4 k-Means Clustering

Unlike the Logit and Probit modelling, the Cluster analysis belongs to the class of the unsupervised learning techniques, which enables to find natural groupings and patterns in data, without need of the labelled data set for model training.

K-means clustering is a data partitioning method for assigning records (or objects) to the predefined number of clusters. K-Means treats each observation as an object that has its location in a multidimensional space. The algorithm of k-Means finds a partition in which objects within each cluster are as close to each other as possible, and, at the same time, as far as possible from the objects of the other clusters. Based on the attributes of our data, we can select one of the generally applied distance metric to be used by the k-Means model for calculating distances among the clusters and distances between the instances within cluster.

As k-Means clustering creates a single level of clusters it is suitable for both large amounts of data objects and numerous attributes. Each cluster in a k-Means partition consists of its member objects and has a predefined centre or centroid. K-Means method tries to minimize the sum of the distances between the centroid and each member object of the cluster. The computation procedure depends on the applied distance metrics. By default, k-Means uses the squared Euclidean distance metrics to determine distances. The visualisation of the output of the method plots the clusters on the two-dimensional space for simplification of the analysis, however the underlying computations deal with the multidimensional settings.

The following steps are performed for k-Means clustering (k-Means Clustering): [14]:

  1. 1.

    Examine k-Means clustering solutions for different selected number of clusters k to determine optimal number of clusters for the data set. Some tools (such as Statistica or Viscovery SOmine) offer estimation of optimal number of clusters;

  2. 2.

    Evaluate clustering solutions by analysing silhouette plots and silhouette values, or based on criteria, such as Davies–Bouldin index values, and Calinski–Harabasz index values;

  3. 3.

    Replicate clustering from different randomly selected centroids and return the final solution with the lowest total sum of distances among all the replicates.

A silhouette value is a standard measure of how close the points of one cluster are to the points of the adjacent clusters. This measure takes values from interval [−1,1]. The value “−1” denotes the points that are probably assigned to the wrong cluster, and silhouette value equal to 1 indicates points that are very distant from the neighbouring clusters. Usually silhouette values are presented graphically by the silhouette plot, which enables to choose the right number of clusters.
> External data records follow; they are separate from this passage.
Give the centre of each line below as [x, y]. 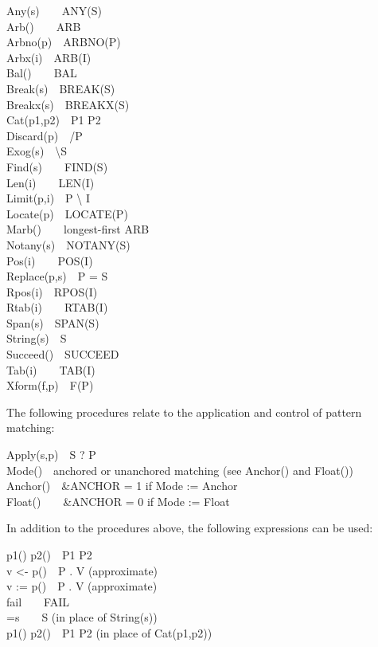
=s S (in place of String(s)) [82, 617]
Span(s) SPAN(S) [53, 322]
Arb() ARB [44, 26]
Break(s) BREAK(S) [61, 88]
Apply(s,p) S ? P [51, 455]
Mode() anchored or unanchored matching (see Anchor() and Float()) [180, 470]
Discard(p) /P [45, 135]
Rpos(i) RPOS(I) [52, 291]
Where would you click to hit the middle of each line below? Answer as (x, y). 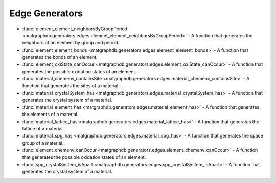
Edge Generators (46, 13)
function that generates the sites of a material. (71, 86)
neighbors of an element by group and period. (71, 43)
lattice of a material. (43, 129)
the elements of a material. (50, 115)
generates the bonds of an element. (60, 57)
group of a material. (43, 143)
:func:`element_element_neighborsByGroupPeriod (75, 29)
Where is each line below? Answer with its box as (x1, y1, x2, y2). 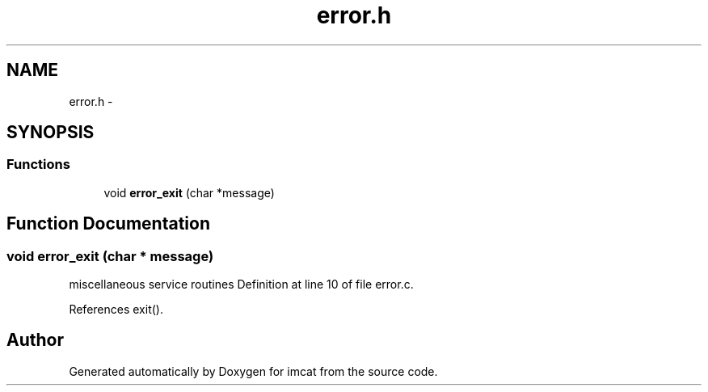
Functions (6, 156, 70, 173)
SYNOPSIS (6, 122, 95, 143)
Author (6, 330, 64, 351)
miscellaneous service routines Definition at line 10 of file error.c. (69, 277, 414, 292)
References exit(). (69, 302, 163, 317)
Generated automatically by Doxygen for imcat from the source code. (69, 364, 438, 378)
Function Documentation (6, 213, 210, 234)
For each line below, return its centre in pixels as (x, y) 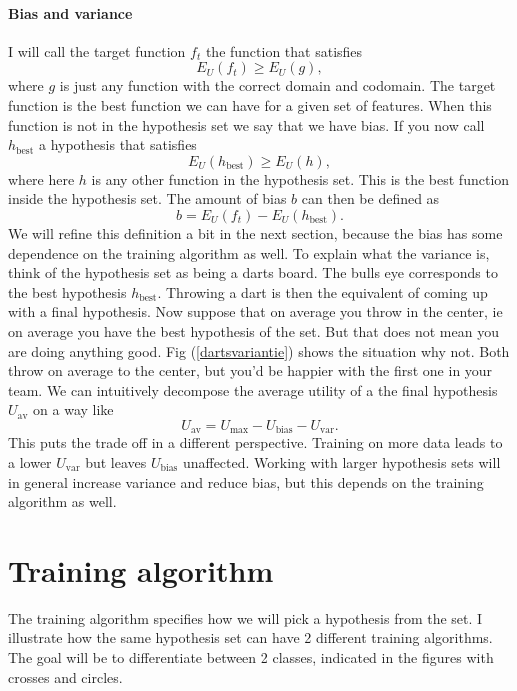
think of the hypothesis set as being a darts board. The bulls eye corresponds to (253, 272)
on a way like (73, 409)
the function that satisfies (284, 50)
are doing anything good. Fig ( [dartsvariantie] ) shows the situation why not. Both (259, 350)
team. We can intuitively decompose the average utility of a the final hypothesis (253, 389)
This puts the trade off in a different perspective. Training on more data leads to (255, 442)
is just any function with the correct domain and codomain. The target (277, 85)
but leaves (116, 461)
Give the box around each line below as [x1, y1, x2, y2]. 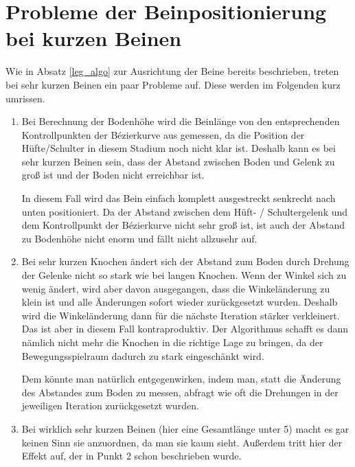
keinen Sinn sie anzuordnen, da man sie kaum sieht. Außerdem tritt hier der [21, 435, 343, 449]
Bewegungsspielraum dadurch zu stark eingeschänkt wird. [21, 348, 264, 363]
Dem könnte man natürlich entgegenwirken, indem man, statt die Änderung [21, 372, 341, 386]
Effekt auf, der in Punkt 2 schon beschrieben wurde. [21, 448, 242, 463]
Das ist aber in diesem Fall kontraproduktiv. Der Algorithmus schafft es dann [21, 321, 349, 336]
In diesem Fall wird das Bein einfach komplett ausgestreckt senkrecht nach [21, 191, 336, 205]
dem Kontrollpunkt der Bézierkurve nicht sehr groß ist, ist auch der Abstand [21, 218, 345, 232]
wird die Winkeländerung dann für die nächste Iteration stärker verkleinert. [21, 308, 340, 322]
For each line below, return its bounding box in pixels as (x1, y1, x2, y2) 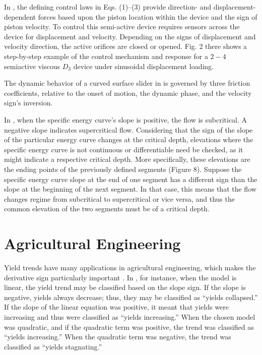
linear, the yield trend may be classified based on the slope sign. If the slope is (4, 282, 246, 292)
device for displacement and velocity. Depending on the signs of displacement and (4, 31, 256, 41)
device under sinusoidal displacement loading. (73, 61, 214, 71)
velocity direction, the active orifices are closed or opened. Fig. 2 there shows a (4, 41, 247, 51)
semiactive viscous (4, 61, 60, 71)
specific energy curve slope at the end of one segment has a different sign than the (4, 173, 257, 184)
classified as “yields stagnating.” (4, 341, 102, 351)
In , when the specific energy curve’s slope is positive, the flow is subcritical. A (4, 114, 247, 125)
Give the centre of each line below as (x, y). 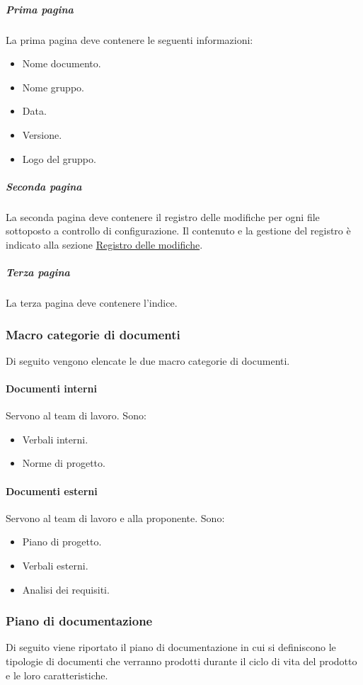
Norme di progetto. (64, 463)
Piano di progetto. (62, 542)
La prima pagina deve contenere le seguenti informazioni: (129, 39)
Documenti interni (51, 389)
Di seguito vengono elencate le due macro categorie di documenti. (148, 360)
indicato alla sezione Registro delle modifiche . (104, 244)
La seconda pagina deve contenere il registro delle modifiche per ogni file (163, 216)
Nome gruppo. (53, 87)
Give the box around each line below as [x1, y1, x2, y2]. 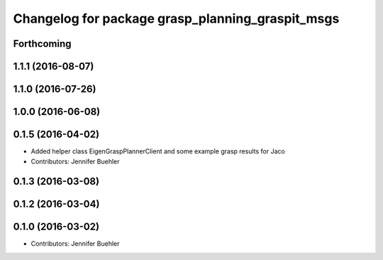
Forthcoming [13, 38, 72, 50]
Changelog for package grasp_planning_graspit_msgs [13, 11, 340, 26]
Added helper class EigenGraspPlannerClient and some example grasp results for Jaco [30, 147, 285, 156]
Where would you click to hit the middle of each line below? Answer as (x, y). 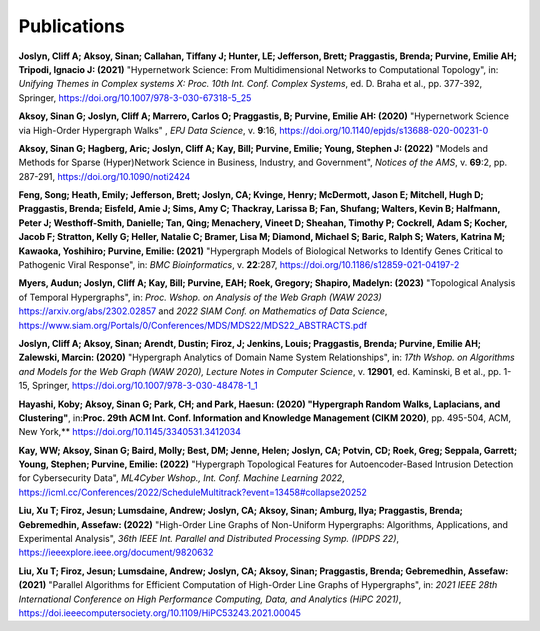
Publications (71, 26)
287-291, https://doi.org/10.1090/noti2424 (104, 176)
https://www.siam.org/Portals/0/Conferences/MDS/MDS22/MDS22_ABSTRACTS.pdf (193, 325)
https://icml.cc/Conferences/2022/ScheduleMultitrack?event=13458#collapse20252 (192, 492)
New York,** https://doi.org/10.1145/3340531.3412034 (130, 432)
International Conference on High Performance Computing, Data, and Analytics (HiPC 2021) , (210, 599)
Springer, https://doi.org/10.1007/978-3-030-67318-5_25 (135, 97)
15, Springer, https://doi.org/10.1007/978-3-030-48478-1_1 (138, 386)
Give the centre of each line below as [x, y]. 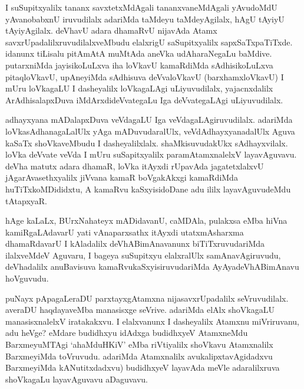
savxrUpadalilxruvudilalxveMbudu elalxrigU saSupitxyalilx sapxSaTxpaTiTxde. [149, 42]
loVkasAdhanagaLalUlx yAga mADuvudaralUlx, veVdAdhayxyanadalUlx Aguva [150, 131]
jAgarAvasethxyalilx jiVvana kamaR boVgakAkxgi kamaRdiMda [122, 177]
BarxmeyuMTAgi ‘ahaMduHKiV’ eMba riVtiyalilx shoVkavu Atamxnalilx [139, 344]
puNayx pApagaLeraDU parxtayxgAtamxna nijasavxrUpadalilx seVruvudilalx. [147, 298]
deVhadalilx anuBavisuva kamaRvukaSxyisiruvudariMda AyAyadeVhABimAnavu [152, 267]
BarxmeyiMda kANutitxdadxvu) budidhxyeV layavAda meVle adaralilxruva [143, 367]
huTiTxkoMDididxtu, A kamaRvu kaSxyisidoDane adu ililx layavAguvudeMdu [148, 189]

The criteria-based method for finding the optimal number of clusters include calculation of Davies–Bouldin (Davies–Bouldin index) or Calinski–Harabasz (Indice de Calinski–Harabasz) index values. Without going into the technical details of calculating these indicators, we will summarize that the optimal number of clusters is indicated by the lowest indicators values.

To illustrate the application of the k-Mean clustering method, we used the extended version of the previously described data file containing various health and personal characteristics of patients diagnosed with stroke. Part of the attributes of this file were explained in Table 10.1, such as the variables of Vital_Status, Type of stroke, Treatment methods, Health modified ranking score before stroke, Age at stroke, Gender, and Days spent in hospital.

For the further study the dataset was expanded by variables expressing other characteristics of the patient history with the assumption that additional knowledge about the patient may increase prediction power of the mode. The information whether there was a stroke before, specific Stroke symptoms, and indication of Health complications may enable us to better distribute the patients into meaningful groups and recognise the useful patterns of data. The example of data file records used for k-Means clustering is presented in Table 10.5. According to the concept of multidimensional space associated with clustering computational models we can imagine the file records as points in 9-dimensional space. Contrarily to the supervised methods, all variables serve as inputs.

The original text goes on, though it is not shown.